The Change in World Population

  1. Left endpoint estimate
37*10 + 41*10 + 78*10 + 77*10 + 86*10
## [1] 3190
  1. Right endpoint estimate
41*10 + 78*10 + 77*10 + 86*10 + 79*10
## [1] 3610

Speed Tests

  1. Left endpoint estimate
0*2 + 8*2 + 16.7*2 + 27.3*2
## [1] 104
  1. Right endpoint estimate
8*2 + 16.7*2 + 27.3*2 + 36.2*2
## [1] 176.4

Estimating Area with RStudio

  1. We estimate the area below \(f(x)=2+4x^2-x^3\) on the interval \(0 \leq x \leq 4\) using
    1. A right endpoint estimation on intervals of size \(0.1\)
f=makeFun(2+4*x^2-x^3~x)
a=0
b=4
base = 0.1
points = seq(from=a+base, to=b, by=base)
heights = f(points)
areas = base*heights
sum(areas)
## [1] 29.32
  1. A right endpoint estimation on intervals of size \(0.01\)
f=makeFun(2+4*x^2-x^3~x)
a=0
b=4
base = 0.01
points = seq(from=a+base, to=b, by=base)
heights = f(points)
areas = base*heights
sum(areas)
## [1] 29.3332
  1. A left endpoint estimation on intervals of size \(0.5\)
f=makeFun(2+4*x^2-x^3~x)
a=0
b=4
base = 0.5
points = seq(from=a, to=b-base, by=base)
heights = f(points)
areas = base*heights
sum(areas)
## [1] 29
  1. A left endpoint estimation on intervals of size \(0.01\)
f=makeFun(2+4*x^2-x^3~x)
a=0
b=4
base = 0.01
points = seq(from=a, to=b-base, by=base)
heights = f(points)
areas = base*heights
sum(areas)
## [1] 29.3332
  1. A left endpoint estimation on intervals of size \(0.00001\)
f=makeFun(2+4*x^2-x^3~x)
a=0
b=4
base = 0.00001
points = seq(from=a, to=b-base, by=base)
heights = f(points)
areas = base*heights
sum(areas)
## [1] 29.33333
  1. Make a plot of \(f(x)\) on \([0,4]\). Is is clear whether each of the values about is an over-estimate? an under-estimate? or neither?
f=makeFun(2+4*x^2-x^3~x)
slice_plot(f(x)~x, domain(x=0:4)) + ylab("f(x)")

It is not clear whether any of these values is an over-estimate or an under-estimate. There is a maximum at \(x=2.75\).

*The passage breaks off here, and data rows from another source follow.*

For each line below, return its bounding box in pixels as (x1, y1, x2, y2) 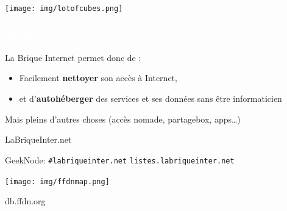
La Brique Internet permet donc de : (5, 51, 141, 63)
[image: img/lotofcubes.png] (5, 4, 123, 13)
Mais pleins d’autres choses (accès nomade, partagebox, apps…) (5, 112, 241, 125)
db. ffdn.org (5, 195, 46, 207)
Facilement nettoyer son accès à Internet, (19, 71, 177, 84)
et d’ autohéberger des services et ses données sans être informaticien (19, 92, 282, 105)
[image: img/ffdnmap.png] (5, 177, 110, 186)
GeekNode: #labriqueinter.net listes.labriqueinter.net (5, 153, 235, 166)
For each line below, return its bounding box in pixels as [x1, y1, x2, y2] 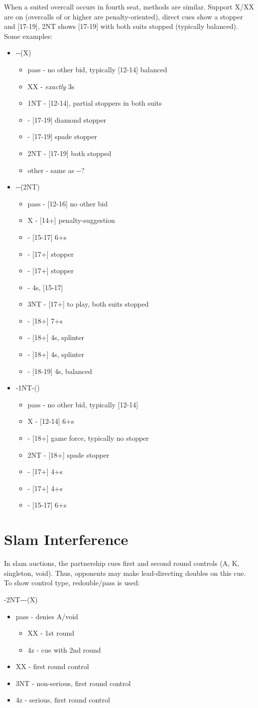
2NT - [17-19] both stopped [27, 148, 112, 158]
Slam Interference [4, 529, 129, 549]
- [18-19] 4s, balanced [27, 365, 92, 376]
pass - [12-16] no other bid [27, 198, 108, 208]
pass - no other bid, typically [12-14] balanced [27, 64, 167, 74]
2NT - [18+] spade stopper [27, 449, 110, 460]
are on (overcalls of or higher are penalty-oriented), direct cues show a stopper [4, 11, 243, 21]
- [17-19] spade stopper [27, 131, 97, 142]
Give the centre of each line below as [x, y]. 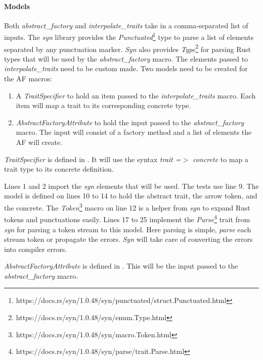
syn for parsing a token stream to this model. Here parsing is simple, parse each [128, 229]
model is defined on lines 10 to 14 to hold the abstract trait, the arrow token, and [131, 196]
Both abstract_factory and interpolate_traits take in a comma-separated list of [126, 25]
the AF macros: [28, 79]
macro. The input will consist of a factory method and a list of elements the [134, 132]
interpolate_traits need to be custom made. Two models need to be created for [126, 68]
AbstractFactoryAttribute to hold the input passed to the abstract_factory [130, 122]
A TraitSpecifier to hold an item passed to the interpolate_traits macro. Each [136, 95]
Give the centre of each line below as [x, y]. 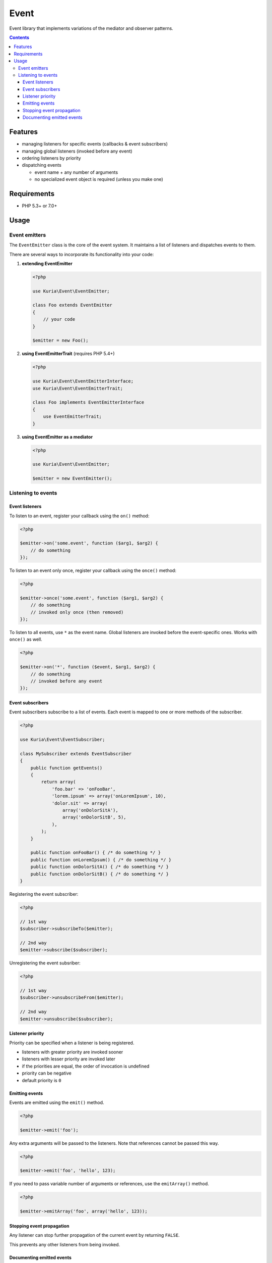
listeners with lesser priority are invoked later [69, 1059]
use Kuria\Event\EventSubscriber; [62, 740]
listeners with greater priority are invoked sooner [73, 1052]
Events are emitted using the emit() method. [57, 1102]
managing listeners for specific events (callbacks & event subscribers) [95, 144]
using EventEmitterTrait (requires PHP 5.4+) [69, 354]
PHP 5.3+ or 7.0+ [40, 206]
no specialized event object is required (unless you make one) [99, 179]
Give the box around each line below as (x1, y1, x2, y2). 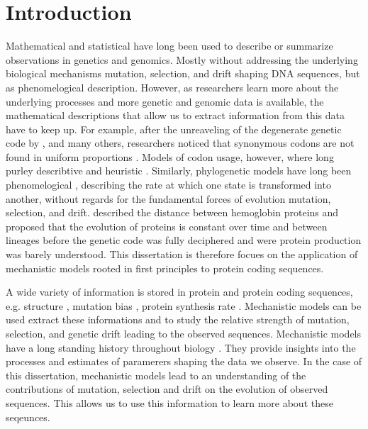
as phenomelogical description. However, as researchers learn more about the (6, 79, 339, 94)
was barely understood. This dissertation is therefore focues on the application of (6, 247, 358, 262)
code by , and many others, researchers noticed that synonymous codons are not (6, 135, 355, 150)
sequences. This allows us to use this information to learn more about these (6, 395, 333, 410)
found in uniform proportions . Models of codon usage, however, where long (6, 149, 334, 164)
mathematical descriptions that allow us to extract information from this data (6, 108, 345, 123)
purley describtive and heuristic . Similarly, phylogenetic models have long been (6, 163, 352, 178)
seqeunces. (6, 409, 50, 424)

  • A left endpoint estimate will be an under-estimate on \([0,2.75]\) and an over-estimate on \([2.75,4]\).
  • A right endpoint estimate will be an over-estimate on \([0,2.75]\) and an under-estimate on \([2.75,4]\).

So we can’t easily tell whether it’s an under-estimate or an over-estimate.